Sterneküche und Kristall Auch wenn es im Werkzeuglager nicht so aussieht: Silvio Denz ist mit Lalique im Luxusgeschäft unterwegs.
Erwin Windmueller / LaliqueDie Führungskraft kann sich die Führung sparen, Silvio Denz leitet den Rundgang durch das Museum kurzerhand selbst. Vasen, Statuen, Spiegel, Leuchten, Tintenfässer, Karaffen, Parfumflakons oder Fenster für Kirchen, «die bekannteste ist St. Matthew’s auf Jersey», Denz kennt zu jedem Exponat die Historie.
Detailreich kann er die Arbeitsweise von René Lalique referieren, dem «Bildhauer des Lichts» und Erfinder des Parfumflakons, wie er mit Tausenden Zeichnungen auf Verkaufstour zog und dann nach Bestellung produzierte, die Hassliebe schildern zwischen Vater René, der nur mit Glas gearbeitet hat, und Sohn Marc, der auf Kristall umstieg, kennt Wert und Gewicht des Kronleuchters in der Vorhalle (über eine Million Euro für 1,6 Tonnen) – suchst du Antworten, frag Silvio. Auch seine eigene Sammlung an Flakons lagert hier im Musée Lalique.

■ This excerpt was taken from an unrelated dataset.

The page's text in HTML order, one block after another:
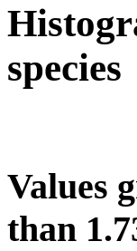
species
Values
than
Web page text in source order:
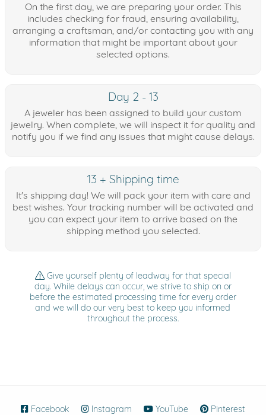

Lalique und Silvio Denz gehören seit Februar 2008 zusammen. Damals übernahm Denz die Glasmanufaktur und das Parfumgeschäft, für das er sich eigentlich interessiert hatte – aber die französische Firmengruppe Pochet wollte nur im Paket verkaufen. Also schnallte sich Denz auch die Kristallfabrik mitsamt der alten Residenz René Laliques im elsässischen Wingen-sur-Moder an. Villa und Firma hat er grundrenoviert und funktionierende Geschäftsmodelle eingebaut.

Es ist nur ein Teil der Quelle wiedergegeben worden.